American film studio executive (1922–2002)

Ted Ashley (August 3, 1922 – August 24, 2002) was a talent agent and media executive. Founder of the Ashley-Famous talent agency, he was later chairman of the Warner Bros. film studio from 1969 to 1980.

==Biography==
Ashley was born to a poor Jewish family in Brooklyn in 1922 as Theodore Assofsky. He graduated from Franklin K. Lane High School. At the age of 14, he went to work at the William Morris Agency where his uncle, Nat Lefkowitz, worked as a general manager (Lefkowitz would later rise to become president and then co-chairman of the William Morris Agency).
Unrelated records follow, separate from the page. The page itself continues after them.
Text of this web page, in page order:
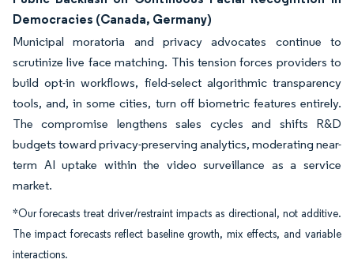
Democracies (Canada, Germany)
Municipal moratoria and privacy advocates continue to
scrutinize live face matching. This tension forces providers to
build opt-in workflows, field-select algorithmic transparency
tools, and, in some cities, turn off biometric features entirely.
The compromise lengthens sales cycles and shifts R&D
budgets toward privacy-preserving analytics, moderating near-
term AI uptake within the video surveillance as a service
market.
*Our forecasts treat driver/restraint impacts as directional, not additive.
The impact forecasts reflect baseline growth, mix effects, and variable
interactions.
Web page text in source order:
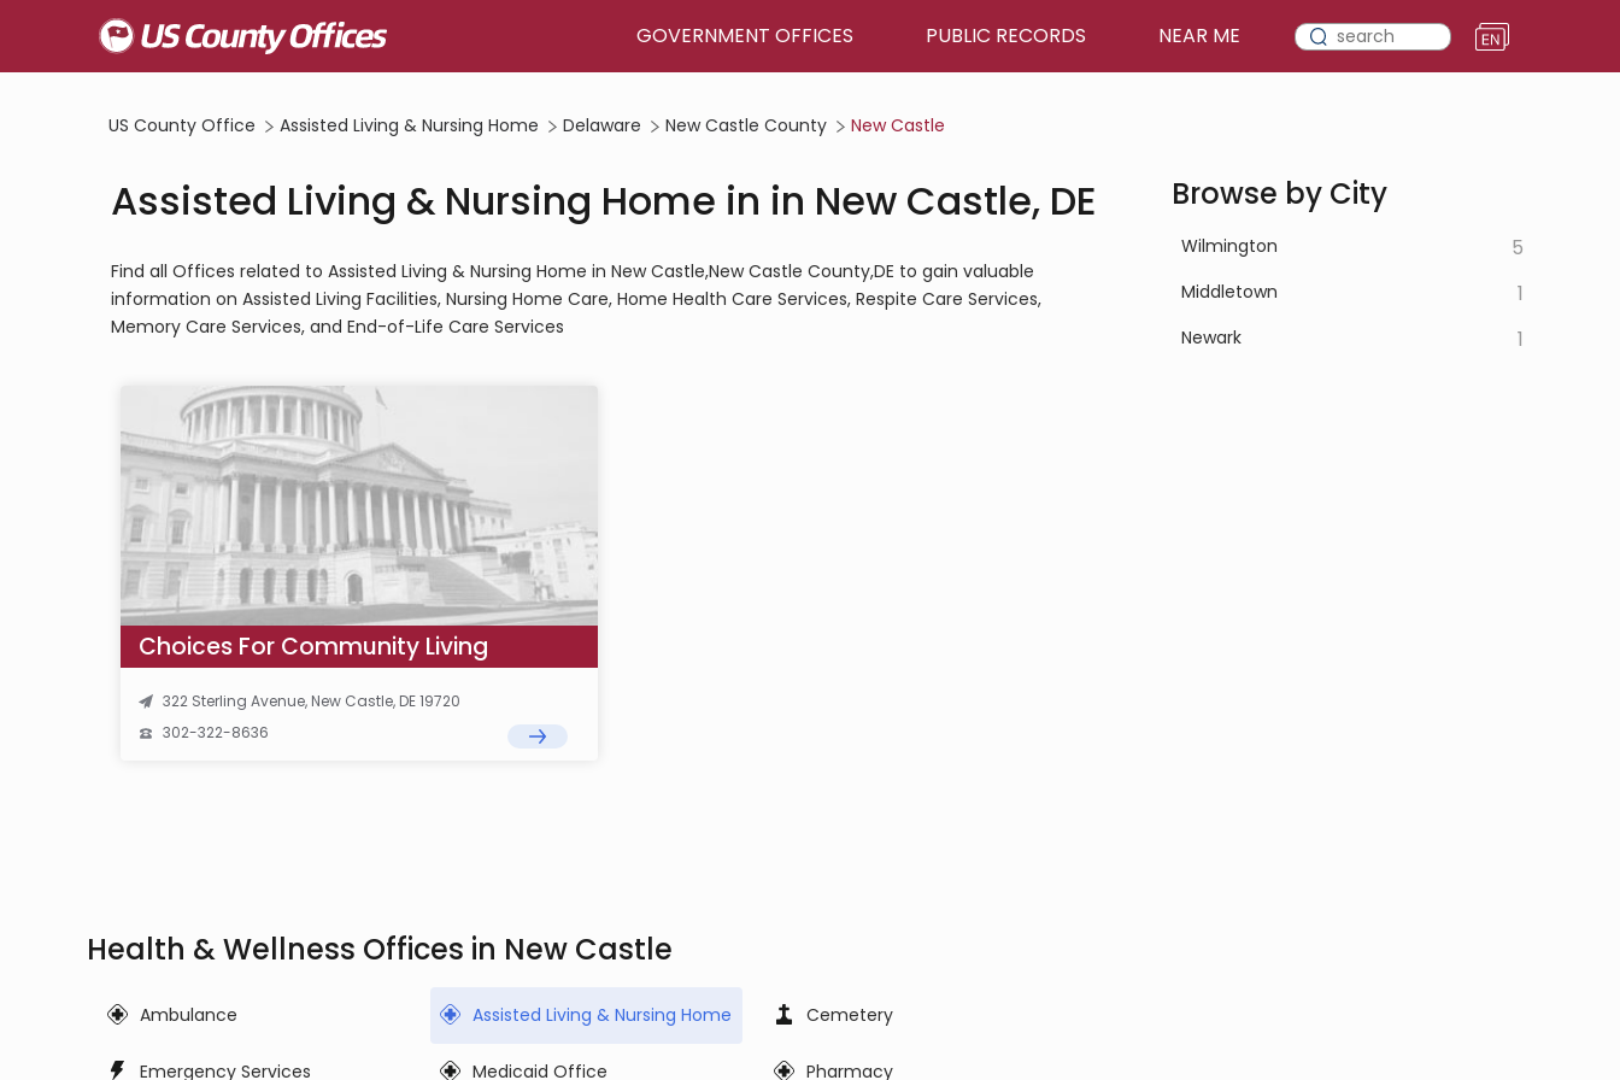
GOVERNMENT OFFICES PUBLIC RECORDS NEAR ME
US County Office Assisted Living & Nursing Home Delaware New Castle County New Castle
Assisted Living & Nursing Home in in New Castle, DE
Find all Offices related to Assisted Living & Nursing Home in New Castle,New Castle County,DE to gain valuable
information on Assisted Living Facilities, Nursing Home Care, Home Health Care Services, Respite Care Services,
Memory Care Services, and End-of-Life Care Services
Choices For Community Living
322 Sterling Avenue, New Castle, DE 19720
302-322-8636
Health & Wellness Offices in New Castle
Ambulance Assisted Living & Nursing Home Cemetery
Emergency Services Medicaid Office Pharmacy
Browse by City
Wilmington 5
Middletown 1
Newark 1

At the age of 20, he became an agent for the agency and changed his name to "Ashley" as it sounded dignified and English. In 1945, despite the ire of his uncle, he started his own talent agency, Ted Ashley and Associates.

In 1950, he was joined by William Morris agent Ira L. Steiner and the agency was renamed the Ashley-Steiner Agency. In 1962, he purchased the Famous Artists Agency from Charles K. Feldman and renamed the agency Ashley-Steiner-Famous Artists. In 1964, Steiner resigned to form his own film production company and the agency was renamed Ashley-Famous. In 1967, the agency was sold to Kinney National Company in exchange for $12,750,000 in Kinney stock. Ashley made the sale for personal reasons, indicating that he did not want to be an agent anymore. In an interview, Ashley said, “There's something undermining to one's sense of one's self about that whole relationship” (referencing the agent and client partnership).
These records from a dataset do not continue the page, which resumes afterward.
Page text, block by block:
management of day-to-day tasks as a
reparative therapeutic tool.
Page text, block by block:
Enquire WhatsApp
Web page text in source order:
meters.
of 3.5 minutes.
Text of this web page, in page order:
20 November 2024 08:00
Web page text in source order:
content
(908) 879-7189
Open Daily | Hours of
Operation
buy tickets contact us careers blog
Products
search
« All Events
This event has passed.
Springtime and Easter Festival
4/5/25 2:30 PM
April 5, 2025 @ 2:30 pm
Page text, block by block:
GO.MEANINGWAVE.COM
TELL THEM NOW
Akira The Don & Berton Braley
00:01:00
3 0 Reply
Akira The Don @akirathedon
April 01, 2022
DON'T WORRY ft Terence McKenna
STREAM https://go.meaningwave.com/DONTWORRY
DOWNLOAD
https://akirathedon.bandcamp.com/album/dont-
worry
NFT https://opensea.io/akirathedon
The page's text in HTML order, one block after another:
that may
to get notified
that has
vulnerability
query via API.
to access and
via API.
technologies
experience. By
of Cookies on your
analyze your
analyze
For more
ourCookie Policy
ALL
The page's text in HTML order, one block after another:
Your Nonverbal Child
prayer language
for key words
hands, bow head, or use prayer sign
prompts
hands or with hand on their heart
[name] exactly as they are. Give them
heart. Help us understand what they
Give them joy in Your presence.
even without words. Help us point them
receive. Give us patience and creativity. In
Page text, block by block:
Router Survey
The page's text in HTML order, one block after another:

In 1969, Kinney head Steve Ross acquired the cash-strapped film company Warner Bros.-Seven Arts at Ashley's suggestion. The purchase was made and Ashley was appointed CEO of the movie studio where he served until 1981. Beginning with the unexpected success of the concert documentary Woodstock (1970), the company started scoring box office hits again, reestablishing Warner Bros. as a major studio. He then became vice chairman of Warner Communications until his retirement in 1988.

==Personal life and death==
Ashley was married three times. In 1945, he married 18-year-old Constance Sitomar. She later worked at the Metropolitan Museum of Art in New York. His second wife was Joyce Easton (born 1930), a character actress on television shows such as Days of Our Lives; they married in 1978 after a lengthy relationship. She had occasionally represented Ashley when he was absent from Warner Bros board meetings, without herself being employed by Warner. Together, Easton and Ashley participated in Erhard Seminars Training around 1975. He married his third wife, Page Cuddy, in 1987. He had two biological daughters: Fran Curtis Dubin and Diane Ashley; and two adopted daughters, Kim Balin and Banhi Sinclair, whom he and his third wife adopted after the death of actress Ina Balin.

Ashley was good friends with Bruce Lee.

He died aged 80 in New York of leukemia, after a long illness.